(Saved entries)
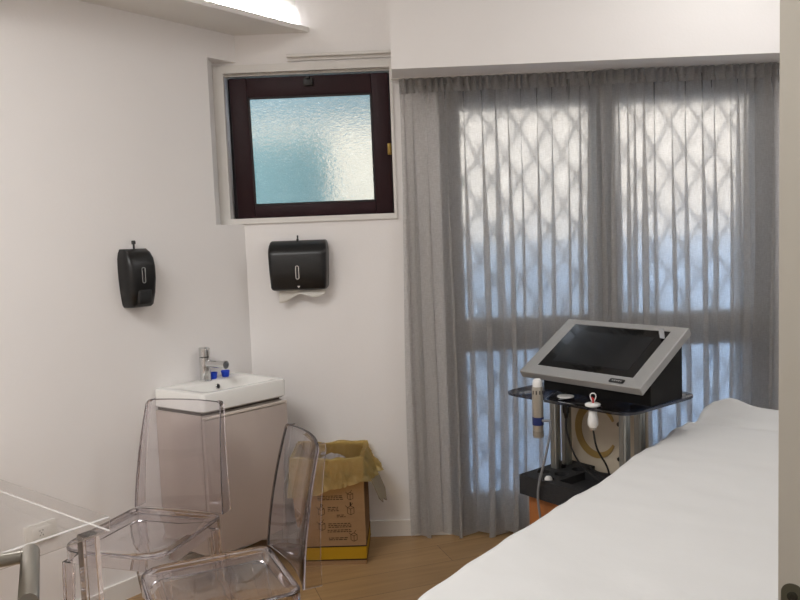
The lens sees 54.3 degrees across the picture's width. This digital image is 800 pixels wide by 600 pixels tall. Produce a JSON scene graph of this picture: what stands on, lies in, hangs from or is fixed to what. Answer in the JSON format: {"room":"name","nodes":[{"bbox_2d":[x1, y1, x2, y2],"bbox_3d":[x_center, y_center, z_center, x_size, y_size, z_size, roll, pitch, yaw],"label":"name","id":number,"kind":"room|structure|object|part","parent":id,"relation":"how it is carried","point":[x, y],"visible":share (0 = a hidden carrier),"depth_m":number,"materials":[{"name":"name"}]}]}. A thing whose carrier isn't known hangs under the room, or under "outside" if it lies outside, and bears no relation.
{"room":"examination room","nodes":[
{"label":"examination room","id":0,"kind":"room"},
{"bbox_2d":[0,543,39,599],"bbox_3d":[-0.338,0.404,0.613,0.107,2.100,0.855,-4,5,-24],"label":"table leg","id":1,"kind":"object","parent":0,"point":[28,557],"depth_m":0.91,"materials":[{"name":"metal"}]},
{"bbox_2d":[0,0,251,599],"bbox_3d":[-2.174,-0.076,2.201,0.256,2.950,4.300,2,6,38],"label":"wall","id":2,"kind":"structure","parent":0,"point":[108,134],"depth_m":3.18,"materials":[{"name":"paint"}]},
{"bbox_2d":[24,518,56,543],"bbox_3d":[-1.391,0.900,3.021,0.013,0.076,0.126,2,6,38],"label":"wall socket","id":3,"kind":"object","parent":2,"relation":"attached to","point":[32,533],"visible":0.97,"depth_m":3.02,"materials":[{"name":"white plastic"}]},
{"bbox_2d":[117,240,155,307],"bbox_3d":[-1.101,-0.111,3.292,0.093,0.281,0.140,2,6,38],"label":"soap dispenser","id":4,"kind":"object","parent":2,"relation":"attached to","point":[136,267],"visible":1,"depth_m":3.26,"materials":[{"name":"black plastic"}]},
{"bbox_2d":[78,540,260,599],"bbox_3d":[-2.015,1.356,2.237,0.012,0.080,4.300,2,6,38],"label":"baseboard","id":5,"kind":"structure","parent":2,"relation":"attached to","point":[128,588],"depth_m":3.32,"materials":[{"name":"paint"}]},
{"bbox_2d":[80,0,308,35],"bbox_3d":[-1.603,-1.363,2.446,0.288,0.472,3.415,2,6,38],"label":"light fixture","id":6,"kind":"object","parent":2,"relation":"attached to","point":[231,17],"depth_m":3.44,"materials":[{"name":"paint"}]},
{"bbox_2d":[163,397,287,555],"bbox_3d":[-0.778,0.763,3.518,0.358,0.619,0.454,2,6,38],"label":"vanity cabinet","id":7,"kind":"object","parent":2,"relation":"attached to","point":[253,431],"visible":0.37,"depth_m":3.42,"materials":[{"name":"laminate"}]},
{"bbox_2d":[155,372,284,408],"bbox_3d":[-0.793,0.413,3.490,0.358,0.082,0.470,2,6,38],"label":"basin","id":8,"kind":"object","parent":7,"relation":"in","point":[237,389],"visible":0.86,"depth_m":3.45,"materials":[{"name":"white ceramic"}]},
{"bbox_2d":[198,347,228,381],"bbox_3d":[-0.850,0.293,3.535,0.162,0.154,0.062,2,6,38],"label":"faucet","id":9,"kind":"object","parent":8,"relation":"on","point":[205,364],"visible":1,"depth_m":3.54,"materials":[{"name":"silver metal"}]},
{"bbox_3d":[-0.890,0.236,3.557,0.061,0.042,0.050,2,6,38],"label":"lever","id":10,"kind":"part","parent":9,"relation":"part of","materials":[{"name":"silver metal"}]},
{"bbox_3d":[-0.829,0.290,3.526,0.117,0.037,0.037,1,6,32],"label":"spout","id":11,"kind":"part","parent":9,"relation":"part of","materials":[{"name":"silver metal"}]},
{"bbox_2d":[211,372,216,378],"bbox_3d":[-0.865,0.349,3.611,0.041,0.029,0.041,2,6,38],"label":"cup","id":12,"kind":"object","parent":8,"relation":"on","point":[213,374],"visible":0.74,"depth_m":3.60,"materials":[{"name":"blue plastic"}]},
{"bbox_2d":[221,370,229,376],"bbox_3d":[-0.818,0.344,3.655,0.041,0.029,0.041,2,6,38],"label":"cup","id":13,"kind":"object","parent":8,"relation":"on","point":[225,373],"visible":1,"depth_m":3.64,"materials":[{"name":"blue plastic"}]},
{"bbox_3d":[-0.662,0.780,3.432,0.020,0.590,0.434,2,7,44],"label":"door","id":14,"kind":"part","parent":7,"relation":"part of","materials":[{"name":"paint"}]},
{"bbox_2d":[212,0,409,519],"bbox_3d":[1.051,-0.337,3.868,4.250,2.950,0.200,-2,5,1],"label":"wall","id":15,"kind":"structure","parent":0,"point":[339,354],"depth_m":3.83,"materials":[{"name":"paint"}]},
{"bbox_2d":[268,235,328,302],"bbox_3d":[-0.487,-0.149,3.756,0.282,0.323,0.114,-2,5,1],"label":"paper towel dispenser","id":16,"kind":"object","parent":15,"relation":"attached to","point":[296,267],"visible":1,"depth_m":3.71,"materials":[{"name":"black plastic"}]},
{"bbox_2d":[279,289,325,302],"bbox_3d":[-0.470,-0.021,3.754,0.226,0.065,0.037,-2,5,1],"label":"paper towel","id":17,"kind":"object","parent":16,"relation":"hanging from","point":[285,295],"depth_m":3.76,"materials":[{"name":"white paper"}]},
{"bbox_2d":[212,59,397,224],"bbox_3d":[-0.454,-0.762,3.817,0.860,0.756,0.189,-2,5,1],"label":"window","id":18,"kind":"structure","parent":15,"relation":"in","point":[307,145],"depth_m":3.79,"materials":[{"name":"paint"}]},
{"bbox_3d":[-0.426,-0.731,3.804,0.608,0.527,0.004,-2,9,1],"label":"pane","id":19,"kind":"part","parent":18,"relation":"part of","materials":[{"name":"glass"}]},
{"bbox_2d":[286,50,390,61],"bbox_3d":[-0.288,-1.161,3.704,0.500,0.027,0.040,-2,5,1],"label":"trim","id":20,"kind":"structure","parent":15,"relation":"attached to","point":[370,53],"depth_m":3.70,"materials":[{"name":"paint"}]},
{"bbox_2d":[263,519,451,539],"bbox_3d":[-0.221,1.149,3.911,0.960,0.080,0.012,-2,5,1],"label":"baseboard","id":21,"kind":"structure","parent":15,"relation":"attached to","point":[379,528],"depth_m":3.90,"materials":[{"name":"paint"}]},
{"bbox_2d":[389,0,779,80],"bbox_3d":[1.439,-1.446,3.536,2.980,0.714,0.260,-2,5,1],"label":"wall","id":22,"kind":"structure","parent":15,"relation":"attached to","point":[429,38],"depth_m":3.44,"materials":[{"name":"paint"}]},
{"bbox_2d":[391,62,779,79],"bbox_3d":[0.925,-1.078,3.662,1.940,0.003,0.028,-2,5,1],"label":"track","id":23,"kind":"object","parent":15,"relation":"attached to","point":[764,62],"visible":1,"depth_m":3.66,"materials":[{"name":"metal"}]},
{"bbox_2d":[399,70,607,537],"bbox_3d":[0.511,0.050,3.758,1.000,2.226,0.065,-2,5,1],"label":"curtain","id":24,"kind":"object","parent":23,"relation":"hanging from","point":[505,238],"visible":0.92,"depth_m":3.74,"materials":[{"name":"grey fabric"}]},
{"bbox_2d":[598,62,779,446],"bbox_3d":[1.382,0.021,3.719,0.881,2.226,0.063,-2,5,1],"label":"curtain","id":25,"kind":"object","parent":23,"relation":"hanging from","point":[690,155],"visible":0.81,"depth_m":3.69,"materials":[{"name":"grey fabric"}]},
{"bbox_2d":[126,531,513,599],"bbox_3d":[0.233,1.392,1.867,4.785,0.100,7.071,2,6,38],"label":"floor","id":26,"kind":"structure","parent":0,"point":[397,567],"depth_m":3.53,"materials":[{"name":"brown wood"}]},
{"bbox_2d":[0,479,109,599],"bbox_3d":[-1.535,1.025,2.072,0.898,0.730,1.188,2,6,38],"label":"table","id":27,"kind":"object","parent":26,"relation":"on","point":[88,542],"visible":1,"depth_m":2.22,"materials":[{"name":"glass"},{"name":"metal"}]},
{"bbox_3d":[-0.878,1.008,2.256,0.045,0.684,0.045,2,6,38],"label":"leg","id":28,"kind":"part","parent":27,"relation":"part of","materials":[{"name":"clear plastic"}]},
{"bbox_2d":[62,398,230,599],"bbox_3d":[-0.926,0.858,2.928,0.430,0.875,0.546,-1,5,18],"label":"chair","id":29,"kind":"object","parent":26,"relation":"on","point":[182,461],"visible":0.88,"depth_m":3.07,"materials":[{"name":"clear plastic"}]},
{"bbox_3d":[-1.165,1.121,2.779,0.062,0.394,0.070,-1,5,18],"label":"leg","id":30,"kind":"part","parent":29,"relation":"part of","materials":[{"name":"clear plastic"}]},
{"bbox_3d":[-1.029,1.084,3.160,0.057,0.395,0.121,-1,5,8],"label":"leg","id":31,"kind":"part","parent":29,"relation":"part of","materials":[{"name":"clear plastic"}]},
{"bbox_3d":[-0.941,0.877,2.882,0.423,0.055,0.430,-1,5,18],"label":"seat","id":32,"kind":"part","parent":29,"relation":"part of","materials":[{"name":"clear plastic"}]},
{"bbox_3d":[-0.868,0.616,3.117,0.400,0.425,0.108,-1,5,18],"label":"backrest","id":33,"kind":"part","parent":29,"relation":"part of","materials":[{"name":"clear plastic"}]},
{"bbox_3d":[-0.703,1.080,3.055,0.057,0.395,0.121,0,5,27],"label":"leg","id":34,"kind":"part","parent":29,"relation":"part of","materials":[{"name":"clear plastic"}]},
{"bbox_2d":[141,423,325,599],"bbox_3d":[-0.524,0.882,2.456,0.546,0.875,0.430,-4,5,-25],"label":"chair","id":35,"kind":"object","parent":26,"relation":"on","point":[294,522],"visible":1,"depth_m":2.48,"materials":[{"name":"clear plastic"}]},
{"bbox_3d":[-0.569,0.900,2.437,0.430,0.055,0.423,-4,5,-25],"label":"seat","id":36,"kind":"part","parent":35,"relation":"part of","materials":[{"name":"clear plastic"}]},
{"bbox_3d":[-0.334,0.645,2.529,0.108,0.425,0.400,-4,5,-25],"label":"backrest","id":37,"kind":"part","parent":35,"relation":"part of","materials":[{"name":"clear plastic"}]},
{"bbox_2d":[321,443,386,564],"bbox_3d":[-0.297,0.964,3.715,0.469,0.485,0.302,-2,5,1],"label":"cardboard box","id":38,"kind":"object","parent":26,"relation":"on","point":[345,514],"visible":0.81,"depth_m":3.57,"materials":[{"name":"brown cardboard"}]},
{"bbox_2d":[321,471,357,540],"bbox_3d":[-0.283,0.944,3.563,0.204,0.331,0.001,-2,5,1],"label":"print","id":39,"kind":"object","parent":38,"relation":"attached to","point":[346,474],"depth_m":3.56},
{"bbox_3d":[-0.279,0.829,3.704,0.414,0.255,0.399,-2,5,1],"label":"liner","id":40,"kind":"object","parent":38,"relation":"in","visible":0},
{"bbox_2d":[325,452,345,461],"bbox_3d":[-0.313,0.805,3.695,0.159,0.161,0.155,-6,6,-40],"label":"wrapper","id":41,"kind":"object","parent":40,"relation":"in","point":[331,456],"visible":0.16,"depth_m":3.67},
{"bbox_2d":[508,382,692,524],"bbox_3d":[0.761,0.788,2.976,0.440,0.880,0.575,-6,6,-39],"label":"trolley","id":42,"kind":"object","parent":26,"relation":"on","point":[621,433],"depth_m":2.97,"materials":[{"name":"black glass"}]},
{"bbox_2d":[532,378,549,437],"bbox_3d":[0.517,0.399,2.871,0.043,0.220,0.068,-6,6,-39],"label":"handpiece","id":43,"kind":"object","parent":42,"relation":"on","point":[538,420],"visible":1,"depth_m":2.87,"materials":[{"name":"beige plastic"}]},
{"bbox_2d":[537,421,551,518],"bbox_3d":[0.534,0.718,2.880,0.061,0.554,0.023,-1,5,19],"label":"cable","id":44,"kind":"object","parent":43,"relation":"hanging from","point":[550,423],"visible":0.74,"depth_m":2.86,"materials":[{"name":"grey plastic"}]},
{"bbox_3d":[0.556,0.678,2.921,0.032,0.041,0.032,-6,6,-39],"label":"bottle cap","id":45,"kind":"part","parent":42,"relation":"part of","materials":[{"name":"white plastic"}]},
{"bbox_3d":[0.616,0.762,3.066,0.034,0.808,0.034,-6,6,-39],"label":"post","id":46,"kind":"part","parent":42,"relation":"part of","materials":[{"name":"silver metal"}]},
{"bbox_2d":[519,460,607,505],"bbox_3d":[0.724,0.699,2.948,0.360,0.075,0.400,-6,6,-39],"label":"tray","id":47,"kind":"object","parent":42,"relation":"on","point":[569,480],"depth_m":2.95,"materials":[{"name":"plastic"}]},
{"bbox_2d":[557,394,573,417],"bbox_3d":[0.615,0.396,2.892,0.062,0.085,0.062,-6,6,-39],"label":"holder","id":48,"kind":"object","parent":42,"relation":"in","point":[565,409],"visible":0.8,"depth_m":2.88,"materials":[{"name":"white plastic"}]},
{"bbox_2d":[565,418,599,482],"bbox_3d":[0.684,0.567,2.855,0.167,0.255,0.018,1,6,35],"label":"cable","id":49,"kind":"object","parent":48,"relation":"hanging from","point":[571,447],"visible":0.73,"depth_m":2.88,"materials":[{"name":"black plastic"}]},
{"bbox_3d":[0.668,0.756,3.108,0.034,0.808,0.034,-6,6,-39],"label":"post","id":50,"kind":"part","parent":42,"relation":"part of","materials":[{"name":"silver metal"}]},
{"bbox_2d":[585,393,600,429],"bbox_3d":[0.672,0.388,2.721,0.054,0.131,0.054,-6,6,-39],"label":"handpiece","id":51,"kind":"object","parent":42,"relation":"hanging from","point":[592,416],"visible":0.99,"depth_m":2.71,"materials":[{"name":"white plastic"}]},
{"bbox_2d":[592,430,609,475],"bbox_3d":[0.740,0.573,2.771,0.142,0.253,0.042,-7,7,-44],"label":"cable","id":52,"kind":"object","parent":51,"relation":"hanging from","point":[597,449],"visible":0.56,"depth_m":2.73,"materials":[{"name":"black plastic"}]},
{"bbox_2d":[586,464,610,474],"bbox_3d":[0.768,0.653,2.950,0.031,0.012,0.229,-4,5,-24],"label":"cable","id":53,"kind":"object","parent":42,"relation":"on","point":[587,465],"visible":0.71,"depth_m":2.96,"materials":[{"name":"black plastic"}]},
{"bbox_2d":[508,382,692,415],"bbox_3d":[0.745,0.354,2.940,0.440,0.010,0.575,-6,6,-39],"label":"shelf","id":54,"kind":"object","parent":42,"relation":"attached to","point":[612,407],"depth_m":2.78,"materials":[{"name":"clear glass"}]},
{"bbox_2d":[520,319,690,406],"bbox_3d":[0.747,0.226,2.882,0.311,0.254,0.535,-6,6,-39],"label":"touchscreen monitor","id":55,"kind":"object","parent":42,"relation":"on","point":[639,364],"visible":1,"depth_m":2.81,"materials":[{"name":"grey plastic"},{"name":"black plastic"},{"name":"glass"}]},
{"bbox_3d":[0.810,0.762,3.024,0.012,0.760,0.350,-6,6,-39],"label":"panel","id":56,"kind":"part","parent":42,"relation":"part of","materials":[{"name":"beige plastic"}]},
{"bbox_3d":[0.817,0.774,2.825,0.034,0.808,0.034,-6,6,-39],"label":"post","id":57,"kind":"part","parent":42,"relation":"part of","materials":[{"name":"silver metal"}]},
{"bbox_3d":[0.889,0.767,2.882,0.034,0.808,0.034,-6,6,-39],"label":"post","id":58,"kind":"part","parent":42,"relation":"part of","materials":[{"name":"silver metal"}]},
{"bbox_3d":[0.888,0.930,2.175,0.620,0.720,2.280,2,6,38],"label":"bed","id":59,"kind":"object","parent":26,"relation":"on","visible":0,"materials":[{"name":"fabric"}]},
{"bbox_2d":[418,398,778,599],"bbox_3d":[0.873,0.659,2.156,0.720,0.307,2.360,2,6,38],"label":"sheet","id":60,"kind":"object","parent":59,"relation":"on","point":[693,514],"visible":0.94,"depth_m":1.92,"materials":[{"name":"white fabric"}]},
{"bbox_3d":[0.831,-0.110,1.240,4.013,2.950,5.242,-2,5,1],"label":"wall","id":61,"kind":"structure","parent":0,"visible":0},
{"bbox_2d":[778,0,799,599],"bbox_3d":[0.460,0.356,0.816,0.120,2.120,0.004,2,6,38],"label":"trim","id":62,"kind":"structure","parent":61,"relation":"attached to","point":[789,105],"depth_m":0.82,"materials":[{"name":"paint"}]},
{"bbox_3d":[0.427,0.395,0.848,0.023,0.180,0.002,2,6,38],"label":"strike plate","id":63,"kind":"part","parent":62,"relation":"part of","materials":[{"name":"black metal"}]}
]}

GOAL OF THE EXERCISE
Go through the entries. Report every line that contains the word "fabric".

RESPONSE BELOW
{"bbox_2d":[399,70,607,537],"bbox_3d":[0.511,0.050,3.758,1.000,2.226,0.065,-2,5,1],"label":"curtain","id":24,"kind":"object","parent":23,"relation":"hanging from","point":[505,238],"visible":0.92,"depth_m":3.74,"materials":[{"name":"grey fabric"}]},
{"bbox_2d":[598,62,779,446],"bbox_3d":[1.382,0.021,3.719,0.881,2.226,0.063,-2,5,1],"label":"curtain","id":25,"kind":"object","parent":23,"relation":"hanging from","point":[690,155],"visible":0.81,"depth_m":3.69,"materials":[{"name":"grey fabric"}]},
{"bbox_3d":[0.888,0.930,2.175,0.620,0.720,2.280,2,6,38],"label":"bed","id":59,"kind":"object","parent":26,"relation":"on","visible":0,"materials":[{"name":"fabric"}]},
{"bbox_2d":[418,398,778,599],"bbox_3d":[0.873,0.659,2.156,0.720,0.307,2.360,2,6,38],"label":"sheet","id":60,"kind":"object","parent":59,"relation":"on","point":[693,514],"visible":0.94,"depth_m":1.92,"materials":[{"name":"white fabric"}]},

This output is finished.